Purified FhuE or Fiu was diluted to 300 nM in DDM buffer (50 mM Tris, 200 mM NaCl, 0.03% DDM pH 7.9) and incubated with hydroxamate siderophores (0–200 µM): Fe-coprogen, Fe-rhodotorulic acid, ferrioxamine B, ferrioxamine E and ferrichrome (obtained from EMC microcollections or from Sigma). The fluorescence of the resulting solutions was measured at 330 and 350 nM using a Prometheus NT.48 DSF (NanoTemper) to determine the quenching of binding-site tryptophan residues at a given ligand concentration. Each titration series was performed in triplicate and averaged, with the normalized fluorescence intensity plotted for each compound to obtain substrate-binding curves. Raw data were normalized using the formula F0/F − F0, where F0 is the initial fluorescence in the absence of substrate and F is the fluorescence observed at a given concentration of ligand.
Thermal stabilization of FhuE in the presence of hydroxamate siderophores was also measured using the Prometheus NT.48 DSF. Thermal melting was performed from 20 to 90°C for FhuE in the presence of siderophores at the concentrations listed above.

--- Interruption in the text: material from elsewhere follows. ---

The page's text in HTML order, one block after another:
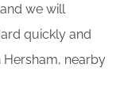
we will
quickly and
Hersham, nearby

2.5. Protein crystallization, data collection and structure solution
Purified FhuE in βOG buffer was screened for crystallization in the presence and absence of its substrate coprogen using commercially available crystallization screens (approximately 600 conditions). For co-crystallization, coprogen (EMC microcollections) was added to purified FhuE, giving final concentrations of 1.25 mM coprogen and ∼100 µM FhuE (8 mg ml−1).

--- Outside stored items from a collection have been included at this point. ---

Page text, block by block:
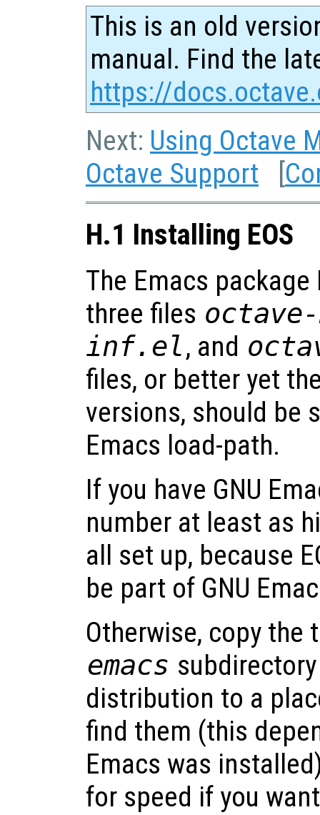
This is an old
manual. Find the
https://
Next: Using Octave
Octave Support [
H.1 Installing EOS
The Emacs
three files
inf.el, and
files, or better yet
versions, should be
Emacs load-path.
If you have GNU
number at least as
all set up, because
be part of GNU
Otherwise, copy the
emacs
distribution to a
find them (this
Emacs was
for speed if you

Crystals formed in numerous conditions in the presence of coprogen, and also in some conditions in the absence of coprogen. Crystals that formed in the presence of coprogen were slightly orange in colour, consistent with the formation of the FhuE–coprogen complex in crystallo. A number of conditions were selected for optimization screens; however, these crystals suffered from poor morphology and crystals were therefore harvested directly from the screening trays. Crystals were looped, excess mother liquor was removed by wicking and crystals were flash-cooled to 100 K in liquid N2. Crystals were screened for diffraction on the MX2 beamline at the Australian Synchrotron.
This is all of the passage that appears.